Quite the opposite.
We are suggesting people look at the bigger picture & examine the causes as to why the person over-eats - instead of parroting a single line of "eat less lol".
I have nothing against that but I still think parroting the line of "eat less and excercise" helps in general. Myself, I gained about a stone when my GF left me. Comfort eating, bit depressed, etc. Sugar becomes addictive.
Nobody called me fat. Nobody told me to sort myself out. Nobody offered suggestions about excercise or dieting. People told me it was in my head, until someone told me it wasn't. I was told to go to gym and stop eating crap, so I did. But not until someone pointed it out.
This is the same for most folks in my personal experience, we all deny when we have problems and until confronted with it, where many of us are happy to do something about it.
Define "mind over matter", if you are talking about how our mental states can impact on our general health & well-being then yes - but if you are talking about some new-age hippy bull**** then no.
The former, but that it can be overcome. The same way someone can give up smoking, they can give up an excess of bad diet and sugar.
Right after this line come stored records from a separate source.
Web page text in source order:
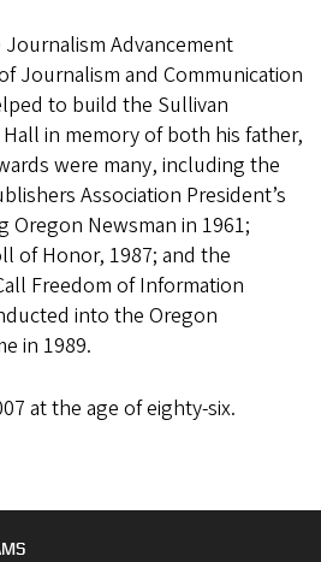
Advancement
Journalism and Communication
to build the Sullivan
in memory of both his father,
were many, including the
Association President’s
Oregon Newsman in 1961;
of Honor, 1987; and the
Freedom of Information
into the Oregon
in 1989.
at the age of eighty-six.
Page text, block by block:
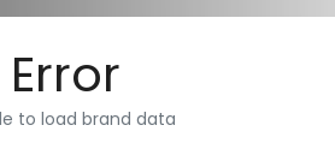
Error
to load brand data
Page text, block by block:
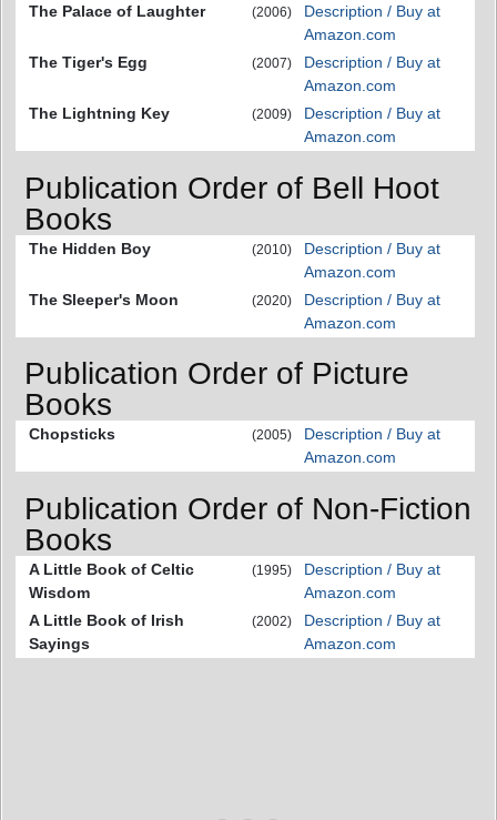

You tell them they can and it's their own ******* fault, and they're more likely to do so.
I'm not being nice, I'm being pragmatic.
I'm saying.
"You eat too much because you are a sugar addict, have an array of eating disorders & have never established a healthy attitude towards food, to diet you will not only need to diet & exercise but you will need to change potentially some quite difficult personality traits & firstly admit you need to to achieve this".
Actually, theres nothing there that can't be sumerised pretty quickly with "your diet is crap and you need exercise".
Most people know the basics, we also know it's complicated, and if you give them a speil about how some folks metabolisms make it near impossible, they'll use that as an excuse to never really try and that's where most people fail.
Tell them they have a problem and it's a simple case of calories in vs calories out, plus avoiding sugar, and all of a sudden it feels like it's feasible and within their control.